Saturday, January 29th 2022

NVIDIA "Hopper" Might Have Huge 1000 mm² Die, Monolithic Design

Jan 29th, 2022 10:37 Discuss (60 Comments)

Renowned hardware leaker kopike7kimi on Twitter revealed some purported details on NVIDIA's next-generation architecture for HPC (High Performance Computing), Hopper. According to the leaker, Hopper is still sporting a classic monolithic die design despite previous rumors, and it appears that NVIDIA's performance targets have led to the creation of a monstrous, ~1000 mm² die package for the GH100 chip, which usually maxes out the complexity and performance that can be achieved on a particular manufacturing process. This is despite the fact that Hopper is also rumored to be manufactured under TSMC's 5 nm technology, thus achieving higher transistor density and power efficiency compared to the 8 nm Samsung process that NVIDIA is currently contracting. At the very least, it means that the final die will be bigger than the already enormous 826 mm² of NVIDIA's GA100.

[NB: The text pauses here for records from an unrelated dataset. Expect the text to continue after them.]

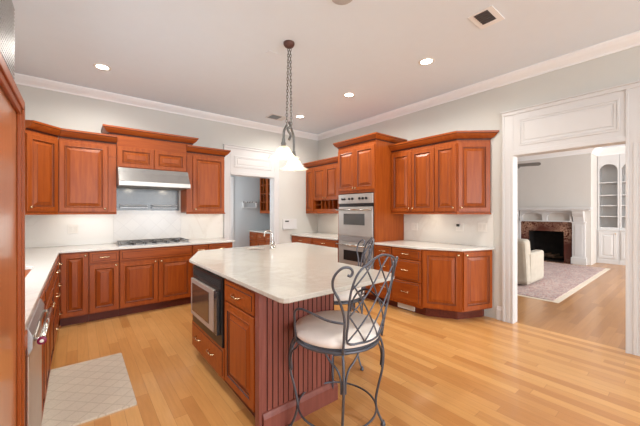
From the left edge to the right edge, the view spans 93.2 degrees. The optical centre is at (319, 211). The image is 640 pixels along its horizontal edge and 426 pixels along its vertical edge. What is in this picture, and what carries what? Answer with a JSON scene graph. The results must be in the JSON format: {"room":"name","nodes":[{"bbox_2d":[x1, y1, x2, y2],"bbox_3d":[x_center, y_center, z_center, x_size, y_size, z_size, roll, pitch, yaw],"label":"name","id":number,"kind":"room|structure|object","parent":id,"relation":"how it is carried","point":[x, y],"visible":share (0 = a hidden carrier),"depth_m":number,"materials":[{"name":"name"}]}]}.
{"room":"kitchen","nodes":[
{"label":"kitchen","id":0,"kind":"room"},
{"bbox_2d":[16,84,317,313],"bbox_3d":[-2.032,-0.162,5.228,5.210,3.060,0.140,0,0,-39],"label":"wall","id":1,"kind":"structure","parent":0,"point":[54,108],"depth_m":4.96,"materials":[{"name":"paint"}]},
{"bbox_2d":[25,120,60,214],"bbox_3d":[-3.472,-0.497,3.575,0.633,1.059,0.628,0,0,-39],"label":"upper cabinet","id":2,"kind":"object","parent":1,"relation":"attached to","point":[41,139],"visible":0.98,"depth_m":3.52,"materials":[{"name":"brown wood"}]},
{"bbox_2d":[25,214,113,247],"bbox_3d":[-3.452,0.231,3.993,1.202,0.445,0.009,0,0,-39],"label":"backsplash","id":3,"kind":"structure","parent":1,"relation":"attached to","point":[40,230],"depth_m":4.05,"materials":[{"name":"tile"}]},
{"bbox_2d":[68,225,77,233],"bbox_3d":[-3.331,0.233,4.078,0.110,0.116,0.008,0,0,-39],"label":"wall outlet","id":4,"kind":"object","parent":3,"relation":"attached to","point":[72,229],"visible":1,"depth_m":4.07,"materials":[{"name":"white plastic"}]},
{"bbox_2d":[58,128,116,214],"bbox_3d":[-3.084,-0.497,4.029,0.600,1.059,0.405,0,0,-39],"label":"upper cabinet","id":5,"kind":"object","parent":1,"relation":"attached to","point":[86,168],"visible":1,"depth_m":3.90,"materials":[{"name":"brown wood"}]},
{"bbox_2d":[114,210,180,242],"bbox_3d":[-2.627,0.215,4.654,0.908,0.475,0.009,0,0,-39],"label":"backsplash","id":6,"kind":"structure","parent":1,"relation":"attached to","point":[128,224],"depth_m":4.62,"materials":[{"name":"tile"}]},
{"bbox_2d":[116,188,178,209],"bbox_3d":[-2.604,-0.184,4.623,0.840,0.320,0.086,0,0,-39],"label":"backguard","id":7,"kind":"object","parent":1,"relation":"attached to","point":[126,199],"visible":0.99,"depth_m":4.62,"materials":[{"name":"metal"}]},
{"bbox_2d":[120,205,147,207],"bbox_3d":[-2.760,-0.082,4.490,0.361,0.046,0.075,0,0,-39],"label":"shelf","id":8,"kind":"object","parent":7,"relation":"attached to","point":[121,206],"depth_m":4.50,"materials":[{"name":"metal"}]},
{"bbox_2d":[151,205,176,207],"bbox_3d":[-2.441,-0.082,4.746,0.361,0.046,0.075,0,0,-39],"label":"shelf","id":9,"kind":"object","parent":7,"relation":"attached to","point":[152,206],"depth_m":4.75,"materials":[{"name":"metal"}]},
{"bbox_2d":[101,124,198,171],"bbox_3d":[-2.492,-0.877,4.487,1.215,0.540,0.431,0,0,-39],"label":"upper cabinet","id":10,"kind":"object","parent":1,"relation":"attached to","point":[135,148],"visible":0.88,"depth_m":4.33,"materials":[{"name":"brown wood"}]},
{"bbox_2d":[116,167,190,190],"bbox_3d":[-2.445,-0.473,4.428,0.887,0.252,0.581,0,0,-39],"label":"range hood","id":11,"kind":"object","parent":10,"relation":"attached to","point":[130,178],"visible":0.88,"depth_m":4.24,"materials":[{"name":"metal"}]},
{"bbox_2d":[181,212,222,239],"bbox_3d":[-1.998,0.231,5.158,0.701,0.445,0.009,0,0,-39],"label":"backsplash","id":12,"kind":"structure","parent":1,"relation":"attached to","point":[193,226],"depth_m":5.14,"materials":[{"name":"tile"}]},
{"bbox_2d":[181,145,230,213],"bbox_3d":[-1.882,-0.497,4.993,0.686,1.059,0.405,0,0,-39],"label":"upper cabinet","id":13,"kind":"object","parent":1,"relation":"attached to","point":[205,168],"visible":0.96,"depth_m":4.84,"materials":[{"name":"brown wood"}]},
{"bbox_2d":[223,144,278,243],"bbox_3d":[-1.304,0.081,5.776,1.153,2.574,0.195,0,0,-39],"label":"trim","id":14,"kind":"structure","parent":1,"relation":"attached to","point":[242,161],"depth_m":5.71,"materials":[{"name":"white paint"}]},
{"bbox_2d":[282,219,296,228],"bbox_3d":[-0.619,0.251,6.232,0.330,0.205,0.060,0,0,-39],"label":"intercom","id":15,"kind":"object","parent":1,"relation":"attached to","point":[286,223],"visible":1,"depth_m":6.22,"materials":[{"name":"white paint"}]},
{"bbox_2d":[230,176,269,247],"bbox_3d":[-1.631,-0.007,6.671,2.200,2.750,1.610,0,0,-39],"label":"wall","id":16,"kind":"structure","parent":0,"point":[245,188],"depth_m":7.43,"materials":[{"name":"paint"}]},
{"bbox_2d":[230,177,233,247],"bbox_3d":[-2.373,0.268,6.957,0.800,2.200,0.035,0,0,-39],"label":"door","id":17,"kind":"structure","parent":16,"relation":"in","point":[231,178],"depth_m":7.18,"materials":[{"name":"white paint"}]},
{"bbox_2d":[242,201,257,207],"bbox_3d":[-1.727,-0.175,7.446,0.380,0.166,0.080,0,0,-39],"label":"wall rack","id":18,"kind":"object","parent":16,"relation":"attached to","point":[243,202],"visible":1,"depth_m":7.41,"materials":[{"name":"white metal"}]},
{"bbox_2d":[260,178,269,213],"bbox_3d":[-1.033,-0.447,7.272,0.345,0.970,1.100,0,0,-39],"label":"upper cabinet","id":19,"kind":"object","parent":16,"relation":"attached to","point":[264,182],"visible":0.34,"depth_m":7.39,"materials":[{"name":"brown wood"}]},
{"bbox_2d":[12,0,639,147],"bbox_3d":[3.932,-1.732,3.793,12.720,0.080,11.400,0,0,-39],"label":"ceiling","id":20,"kind":"structure","parent":0,"point":[211,56],"depth_m":3.11,"materials":[{"name":"paint"}]},
{"bbox_2d":[93,63,110,70],"bbox_3d":[-2.539,-1.689,3.530,0.176,0.006,0.176,0,0,-39],"label":"recessed light","id":21,"kind":"object","parent":20,"relation":"in","point":[96,65],"visible":1,"depth_m":3.53,"materials":[{"name":"white plastic"}]},
{"bbox_2d":[265,114,288,120],"bbox_3d":[-0.771,-1.688,5.406,0.340,0.008,0.260,0,0,-39],"label":"ceiling vent","id":22,"kind":"object","parent":20,"relation":"in","point":[271,116],"visible":1,"depth_m":5.39,"materials":[{"name":"white metal"}]},
{"bbox_2d":[268,40,307,170],"bbox_3d":[-0.310,-1.067,3.028,0.302,1.251,0.536,0,0,20],"label":"pendant light","id":23,"kind":"object","parent":20,"relation":"hanging from","point":[283,152],"visible":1,"depth_m":3.02,"materials":[{"name":"white glass"}]},
{"bbox_2d":[281,138,285,145],"bbox_3d":[-0.350,-0.671,2.918,0.060,0.092,0.060,0,0,-39],"label":"socket","id":24,"kind":"object","parent":23,"relation":"attached to","point":[283,143],"depth_m":2.90,"materials":[{"name":"grey metal"}]},
{"bbox_2d":[332,0,351,4],"bbox_3d":[0.176,-1.685,2.371,0.180,0.014,0.180,0,0,-39],"label":"ceiling speaker","id":25,"kind":"object","parent":20,"relation":"attached to","point":[339,2],"visible":1,"depth_m":2.41},
{"bbox_2d":[343,92,354,96],"bbox_3d":[0.419,-1.689,4.368,0.176,0.006,0.176,0,0,-39],"label":"recessed light","id":26,"kind":"object","parent":20,"relation":"in","point":[349,94],"visible":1,"depth_m":4.35,"materials":[{"name":"white plastic"}]},
{"bbox_2d":[418,57,434,65],"bbox_3d":[1.198,-1.689,3.401,0.176,0.006,0.176,0,0,-39],"label":"recessed light","id":27,"kind":"object","parent":20,"relation":"in","point":[425,61],"visible":1,"depth_m":3.39,"materials":[{"name":"white plastic"}]},
{"bbox_2d":[468,5,504,29],"bbox_3d":[1.450,-1.686,2.636,0.270,0.012,0.200,0,0,-39],"label":"ceiling vent","id":28,"kind":"object","parent":20,"relation":"in","point":[488,16],"visible":1,"depth_m":2.62,"materials":[{"name":"white metal"}]},
{"bbox_2d":[517,162,540,168],"bbox_3d":[4.843,-1.402,7.820,1.343,0.580,1.392,0,0,-39],"label":"ceiling fan","id":29,"kind":"object","parent":20,"relation":"hanging from","point":[533,163],"visible":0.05,"depth_m":7.51,"materials":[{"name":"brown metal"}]},
{"bbox_2d":[51,262,639,425],"bbox_3d":[3.932,1.398,3.793,12.720,0.060,11.400,0,0,-39],"label":"floor","id":30,"kind":"structure","parent":0,"point":[477,371],"depth_m":2.64,"materials":[{"name":"brown wood"}]},
{"bbox_2d":[0,0,24,425],"bbox_3d":[-1.083,0.298,0.599,0.630,2.140,0.910,0,0,-39],"label":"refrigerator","id":31,"kind":"object","parent":30,"relation":"on","point":[12,104],"visible":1,"depth_m":1.02,"materials":[{"name":"brown wood"}]},
{"bbox_2d":[25,330,27,425],"bbox_3d":[-1.434,0.926,1.023,0.633,0.884,0.180,0,0,-39],"label":"base cabinet","id":32,"kind":"object","parent":30,"relation":"on","point":[26,331],"visible":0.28,"depth_m":1.24,"materials":[{"name":"brown wood"}]},
{"bbox_2d":[26,298,52,425],"bbox_3d":[-1.640,0.878,1.366,0.639,0.780,0.593,0,0,-39],"label":"dishwasher","id":33,"kind":"object","parent":30,"relation":"on","point":[37,334],"visible":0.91,"depth_m":1.47,"materials":[{"name":"metal"}]},
{"bbox_2d":[25,270,54,399],"bbox_3d":[-2.281,0.926,2.102,0.661,0.884,0.860,0,0,-39],"label":"base cabinet","id":34,"kind":"object","parent":30,"relation":"on","point":[48,288],"visible":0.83,"depth_m":2.25,"materials":[{"name":"brown wood"}]},
{"bbox_2d":[25,238,234,329],"bbox_3d":[-1.696,0.469,3.050,2.761,0.029,3.671,0,0,-39],"label":"countertop","id":35,"kind":"structure","parent":34,"relation":"on","point":[41,261],"depth_m":3.01,"materials":[{"name":"white stone"}]},
{"bbox_2d":[115,238,189,246],"bbox_3d":[-2.430,0.432,4.422,0.900,0.043,0.500,0,0,-39],"label":"gas cooktop","id":36,"kind":"object","parent":35,"relation":"in","point":[164,240],"visible":1,"depth_m":4.32,"materials":[{"name":"metal"}]},
{"bbox_2d":[40,290,44,417],"bbox_3d":[-1.947,0.926,1.663,0.633,0.884,0.237,0,0,-39],"label":"base cabinet","id":37,"kind":"object","parent":30,"relation":"on","point":[42,296],"visible":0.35,"depth_m":1.85,"materials":[{"name":"brown wood"}]},
{"bbox_2d":[52,262,60,352],"bbox_3d":[-2.722,0.926,2.660,0.670,0.884,0.557,0,0,-39],"label":"base cabinet","id":38,"kind":"object","parent":30,"relation":"on","point":[54,269],"visible":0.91,"depth_m":2.83,"materials":[{"name":"brown wood"}]},
{"bbox_2d":[56,255,62,328],"bbox_3d":[-3.084,0.926,3.112,0.670,0.884,0.595,0,0,-39],"label":"base cabinet","id":39,"kind":"object","parent":30,"relation":"on","point":[57,260],"visible":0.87,"depth_m":3.24,"materials":[{"name":"brown wood"}]},
{"bbox_2d":[60,252,88,326],"bbox_3d":[-3.119,0.926,3.844,0.272,0.884,0.649,0,0,-39],"label":"base cabinet","id":40,"kind":"object","parent":30,"relation":"on","point":[74,274],"visible":0.93,"depth_m":3.62,"materials":[{"name":"brown wood"}]},
{"bbox_2d":[42,353,137,425],"bbox_3d":[-1.807,1.359,2.355,0.538,0.018,0.992,0,0,-39],"label":"kitchen mat","id":41,"kind":"object","parent":30,"relation":"on","point":[81,393],"visible":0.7,"depth_m":2.25,"materials":[{"name":"beige fabric"}]},
{"bbox_2d":[89,250,118,320],"bbox_3d":[-2.887,0.926,4.025,0.312,0.884,0.658,0,0,-39],"label":"base cabinet","id":42,"kind":"object","parent":30,"relation":"on","point":[103,265],"visible":0.94,"depth_m":3.80,"materials":[{"name":"brown wood"}]},
{"bbox_2d":[119,245,191,315],"bbox_3d":[-2.416,0.926,4.408,0.898,0.884,0.649,0,0,-39],"label":"base cabinet","id":43,"kind":"object","parent":30,"relation":"on","point":[153,278],"visible":0.87,"depth_m":4.15,"materials":[{"name":"brown wood"}]},
{"bbox_2d":[192,244,207,276],"bbox_3d":[-1.969,0.926,4.760,0.236,0.884,0.658,0,0,-39],"label":"base cabinet","id":44,"kind":"object","parent":30,"relation":"on","point":[195,248],"visible":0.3,"depth_m":4.50,"materials":[{"name":"brown wood"}]},
{"bbox_2d":[208,242,232,249],"bbox_3d":[-1.726,0.926,4.956,0.385,0.884,0.658,0,0,-39],"label":"base cabinet","id":45,"kind":"object","parent":30,"relation":"on","point":[229,244],"visible":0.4,"depth_m":4.72,"materials":[{"name":"brown wood"}]},
{"bbox_2d":[192,264,337,425],"bbox_3d":[-0.440,0.926,2.980,1.415,0.884,1.920,0,0,-39],"label":"kitchen island","id":46,"kind":"object","parent":30,"relation":"on","point":[259,329],"visible":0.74,"depth_m":1.98,"materials":[{"name":"brown wood"}]},
{"bbox_2d":[191,265,224,347],"bbox_3d":[-0.781,0.764,2.708,0.527,0.524,0.740,0,0,-39],"label":"microwave","id":47,"kind":"object","parent":46,"relation":"in","point":[207,287],"visible":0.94,"depth_m":2.45,"materials":[{"name":"black metal"}]},
{"bbox_2d":[189,242,393,303],"bbox_3d":[-0.268,0.469,3.057,1.743,0.029,2.415,0,0,-39],"label":"island countertop","id":48,"kind":"structure","parent":46,"relation":"on","point":[285,273],"depth_m":2.34,"materials":[{"name":"stone"}]},
{"bbox_2d":[263,230,273,248],"bbox_3d":[-0.612,0.335,3.700,0.142,0.237,0.098,0,0,40],"label":"faucet","id":49,"kind":"object","parent":48,"relation":"on","point":[271,242],"visible":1,"depth_m":3.70,"materials":[{"name":"silver metal"}]},
{"bbox_2d":[292,235,337,247],"bbox_3d":[0.111,0.926,5.933,0.755,0.884,1.420,0,0,-39],"label":"base cabinet","id":50,"kind":"object","parent":30,"relation":"on","point":[308,240],"visible":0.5,"depth_m":5.63,"materials":[{"name":"brown wood"}]},
{"bbox_2d":[290,232,337,239],"bbox_3d":[0.115,0.469,5.941,0.741,0.029,1.426,0,0,-39],"label":"countertop","id":51,"kind":"structure","parent":50,"relation":"on","point":[330,236],"depth_m":5.83,"materials":[{"name":"white stone"}]},
{"bbox_2d":[288,254,397,425],"bbox_3d":[0.136,0.800,1.895,0.624,1.136,0.624,0,0,-45],"label":"bar stool","id":52,"kind":"object","parent":30,"relation":"on","point":[341,332],"visible":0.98,"depth_m":1.74,"materials":[{"name":"metal"}]},
{"bbox_2d":[296,310,379,348],"bbox_3d":[0.108,0.727,1.923,0.544,0.069,0.544,0,0,-45],"label":"seat cushion","id":53,"kind":"object","parent":52,"relation":"on","point":[312,332],"depth_m":1.77,"materials":[{"name":"beige fabric"}]},
{"bbox_2d":[334,237,374,370],"bbox_3d":[0.183,0.800,2.818,0.624,1.136,0.624,0,0,1],"label":"bar stool","id":54,"kind":"object","parent":30,"relation":"on","point":[344,295],"visible":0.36,"depth_m":2.62,"materials":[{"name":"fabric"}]},
{"bbox_2d":[334,287,363,300],"bbox_3d":[0.143,0.727,2.819,0.544,0.069,0.544,0,0,1],"label":"seat cushion","id":55,"kind":"object","parent":54,"relation":"on","point":[344,295],"depth_m":2.61,"materials":[{"name":"beige fabric"}]},
{"bbox_2d":[333,132,406,300],"bbox_3d":[0.817,0.098,5.045,0.763,2.539,0.966,0,0,-39],"label":"tall cabinet","id":56,"kind":"object","parent":30,"relation":"on","point":[364,162],"visible":0.39,"depth_m":4.70,"materials":[{"name":"brown wood"}]},
{"bbox_2d":[336,193,373,268],"bbox_3d":[0.726,0.336,4.972,0.568,1.255,0.770,0,0,-39],"label":"double oven","id":57,"kind":"object","parent":56,"relation":"in","point":[356,211],"visible":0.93,"depth_m":4.82,"materials":[{"name":"metal"}]},
{"bbox_2d":[376,245,396,306],"bbox_3d":[1.181,0.926,4.598,0.755,0.884,0.292,0,0,-39],"label":"base cabinet","id":58,"kind":"object","parent":30,"relation":"on","point":[380,249],"visible":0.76,"depth_m":4.38,"materials":[{"name":"brown wood"}]},
{"bbox_2d":[392,247,425,315],"bbox_3d":[1.419,0.926,4.301,0.755,0.884,0.464,0,0,-39],"label":"base cabinet","id":59,"kind":"object","parent":30,"relation":"on","point":[407,281],"visible":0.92,"depth_m":4.05,"materials":[{"name":"brown wood"}]},
{"bbox_2d":[398,302,414,310],"bbox_3d":[1.198,1.312,4.210,0.024,0.077,0.270,0,0,-39],"label":"floor register","id":60,"kind":"object","parent":59,"relation":"attached to","point":[401,305],"visible":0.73,"depth_m":4.20,"materials":[{"name":"white plastic"}]},
{"bbox_2d":[422,249,491,319],"bbox_3d":[1.770,0.926,3.902,0.706,0.884,0.592,0,0,-39],"label":"base cabinet","id":61,"kind":"object","parent":30,"relation":"on","point":[457,285],"visible":1,"depth_m":3.80,"materials":[{"name":"brown wood"}]},
{"bbox_2d":[374,240,494,250],"bbox_3d":[1.525,0.469,4.181,0.741,0.029,1.373,0,0,-39],"label":"countertop","id":62,"kind":"structure","parent":61,"relation":"on","point":[412,244],"depth_m":4.09,"materials":[{"name":"white stone"}]},
{"bbox_2d":[517,207,592,264],"bbox_3d":[6.427,0.625,8.562,0.820,1.485,2.000,0,0,-39],"label":"fireplace","id":63,"kind":"object","parent":30,"relation":"on","point":[567,239],"visible":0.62,"depth_m":8.35,"materials":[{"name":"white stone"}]},
{"bbox_2d":[544,253,563,257],"bbox_3d":[6.585,1.243,8.676,0.188,0.149,0.678,0,0,-39],"label":"firewood","id":64,"kind":"object","parent":63,"relation":"in","point":[550,255],"visible":0.73,"depth_m":8.58,"materials":[{"name":"brown wood"}]},
{"bbox_2d":[517,207,592,210],"bbox_3d":[6.220,-0.074,8.396,0.290,0.085,2.000,0,0,-39],"label":"mantel shelf","id":65,"kind":"object","parent":63,"relation":"attached to","point":[563,208],"depth_m":8.01,"materials":[{"name":"white paint"}]},
{"bbox_2d":[517,262,609,302],"bbox_3d":[4.205,1.363,7.241,4.380,0.011,3.440,0,0,-39],"label":"area rug","id":66,"kind":"object","parent":30,"relation":"on","point":[560,281],"visible":0.36,"depth_m":5.85,"materials":[{"name":"carpet"}]},
{"bbox_2d":[517,238,543,284],"bbox_3d":[3.805,0.919,6.062,0.978,0.834,0.900,0,0,-39],"label":"armchair","id":67,"kind":"object","parent":66,"relation":"on","point":[530,264],"visible":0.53,"depth_m":5.53,"materials":[{"name":"white fabric"}]},
{"bbox_2d":[597,154,619,264],"bbox_3d":[7.755,-0.132,8.111,0.451,3.000,0.425,0,0,-39],"label":"bookcase","id":68,"kind":"object","parent":30,"relation":"on","point":[608,229],"visible":0.91,"depth_m":8.15,"materials":[{"name":"white paint"}]},
{"bbox_2d":[619,154,625,264],"bbox_3d":[8.024,-0.132,7.776,0.451,3.000,0.425,0,0,-39],"label":"bookcase","id":69,"kind":"object","parent":30,"relation":"on","point":[622,232],"visible":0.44,"depth_m":7.84,"materials":[{"name":"white paint"}]},
{"bbox_2d":[318,45,639,318],"bbox_3d":[3.279,-0.162,2.680,0.110,3.060,10.480,0,0,-39],"label":"wall","id":70,"kind":"structure","parent":0,"point":[479,111],"depth_m":3.87,"materials":[{"name":"paint"}]},
{"bbox_2d":[303,156,337,213],"bbox_3d":[0.246,-0.502,6.044,0.405,1.069,1.424,0,0,-39],"label":"upper cabinet","id":71,"kind":"object","parent":70,"relation":"attached to","point":[321,175],"visible":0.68,"depth_m":6.08,"materials":[{"name":"brown wood"}]},
{"bbox_2d":[14,30,639,140],"bbox_3d":[1.294,-1.639,1.088,4.980,0.105,10.480,0,0,-39],"label":"trim","id":72,"kind":"structure","parent":70,"relation":"attached to","point":[631,40],"depth_m":4.15,"materials":[{"name":"white paint"}]},
{"bbox_2d":[318,214,337,233],"bbox_3d":[0.402,0.231,6.172,0.009,0.445,1.428,0,0,-39],"label":"backsplash","id":73,"kind":"structure","parent":70,"relation":"attached to","point":[327,223],"depth_m":6.44,"materials":[{"name":"tile"}]},
{"bbox_2d":[388,136,434,213],"bbox_3d":[1.451,-0.502,4.541,0.405,1.069,0.740,0,0,-39],"label":"upper cabinet","id":74,"kind":"object","parent":70,"relation":"attached to","point":[412,170],"visible":0.91,"depth_m":4.42,"materials":[{"name":"brown wood"}]},
{"bbox_2d":[404,213,493,246],"bbox_3d":[1.804,0.231,4.423,0.009,0.445,1.365,0,0,-39],"label":"backsplash","id":75,"kind":"structure","parent":70,"relation":"attached to","point":[440,228],"depth_m":4.33,"materials":[{"name":"tile"}]},
{"bbox_2d":[412,223,417,229],"bbox_3d":[1.499,0.233,4.790,0.008,0.116,0.110,0,0,-39],"label":"wall outlet","id":76,"kind":"object","parent":75,"relation":"attached to","point":[414,225],"visible":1,"depth_m":4.78,"materials":[{"name":"white plastic"}]},
{"bbox_2d":[456,223,463,231],"bbox_3d":[1.938,0.213,4.213,0.045,0.116,0.110,0,0,-39],"label":"wall outlet","id":77,"kind":"object","parent":75,"relation":"attached to","point":[459,226],"visible":1,"depth_m":4.21,"materials":[{"name":"white plastic"}]},
{"bbox_2d":[478,223,486,231],"bbox_3d":[2.143,0.203,3.986,0.008,0.116,0.110,0,0,-39],"label":"wall outlet","id":78,"kind":"object","parent":75,"relation":"attached to","point":[482,227],"visible":1,"depth_m":3.98,"materials":[{"name":"white plastic"}]},
{"bbox_2d":[432,130,498,213],"bbox_3d":[1.902,-0.502,3.979,0.405,1.069,0.694,0,0,-39],"label":"upper cabinet","id":79,"kind":"object","parent":70,"relation":"attached to","point":[462,158],"visible":1,"depth_m":3.92,"materials":[{"name":"brown wood"}]},
{"bbox_2d":[496,306,501,320],"bbox_3d":[2.275,1.283,3.830,0.018,0.170,0.070,0,0,-39],"label":"baseboard","id":80,"kind":"structure","parent":70,"relation":"attached to","point":[498,309],"depth_m":3.83,"materials":[{"name":"white paint"}]},
{"bbox_2d":[501,80,639,355],"bbox_3d":[2.706,0.064,3.351,0.165,2.609,1.233,0,0,-39],"label":"trim","id":81,"kind":"structure","parent":70,"relation":"attached to","point":[609,116],"depth_m":3.19,"materials":[{"name":"white paint"}]},
{"bbox_2d":[517,153,597,264],"bbox_3d":[5.088,-0.162,6.450,7.430,3.060,8.900,0,0,-39],"label":"wall","id":82,"kind":"structure","parent":0,"point":[564,181],"depth_m":8.21,"materials":[{"name":"paint"}]},
{"bbox_2d":[517,145,625,161],"bbox_3d":[7.889,-1.597,7.043,0.879,0.189,6.120,0,0,-39],"label":"trim","id":83,"kind":"structure","parent":82,"relation":"attached to","point":[598,151],"depth_m":8.00,"materials":[{"name":"white paint"}]},
{"bbox_3d":[-1.643,1.398,6.725,2.050,0.060,1.850,0,0,-39],"label":"floor","id":84,"kind":"structure","parent":0,"visible":0},
{"bbox_2d":[250,232,269,245],"bbox_3d":[-1.147,0.926,7.174,0.645,0.884,1.200,0,0,-39],"label":"base cabinet","id":85,"kind":"object","parent":84,"relation":"on","point":[256,239],"visible":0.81,"depth_m":7.08,"materials":[{"name":"brown wood"}]},
{"bbox_2d":[249,229,269,233],"bbox_3d":[-1.134,0.469,7.182,0.615,0.029,1.225,0,0,-39],"label":"countertop","id":86,"kind":"structure","parent":85,"relation":"on","point":[258,231],"depth_m":7.19,"materials":[{"name":"white stone"}]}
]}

If this is indeed the case and NVIDIA isn't deploying a MCM (Multi-Chip Module) design on Hopper, which is designed for a market with increased profit margins, it likely means that less profitable consumer-oriented products from NVIDIA won't be featuring the technology either. MCM designs also make more sense in NVIDIA's HPC products, as they would enable higher theoretical performance when scaling - exactly what that market demands. Of course, NVIDIA could be looking to develop an MCM version of the GH100 still; but if that were to happen, the company could be looking to pair two of these chips together as another HPC product (rumored GH-102). ~2,000 mm² in a single GPU package, paired with increased density and architectural improvements might actually be what NVIDIA requires to achieve the 3x performance jump from the Ampere-based A100 the company is reportedly targeting.

Source: Videocardz

Add your own comment

60 Comments on NVIDIA "Hopper" Might Have Huge 1000 mm² Die, Monolithic Design

#26

lexluthermiester

repman244It's ~31.62mm.

TADA!

Let's review...

Raevenlordand it appears that NVIDIA's performance targets have led to the creation of a monstrous, ~1000 mm² die package for the GH100 chip

... that's what the article stated....

oobymach1000mm is 100cm which is 1meter or around 40" for you Americans

... and this was stated(implying an insulting tone), to which I replied....

lexluthermiesterThanks for the tip.... except you would be incorrect. The measurement is 1000mm squared, which is equal to 100mm wide by 100mm long. It's a function of area not total length of any one side.

TADA! Math is fun!

...with this.

So...

repman244It's ~31.62mm.

TADA!

...where does YOUR comment come in? Hmmm? Your math skills seem about as good as mister oobymach.

#27

repman244

lexluthermiesterLet's review...

... that's what the article stated....

... and this was stated(implying an insulting tone), to which I replied....

...with this.

So...

...where does YOUR comment come in? Hmmm? Your math skills seem about as good as mister oobymach.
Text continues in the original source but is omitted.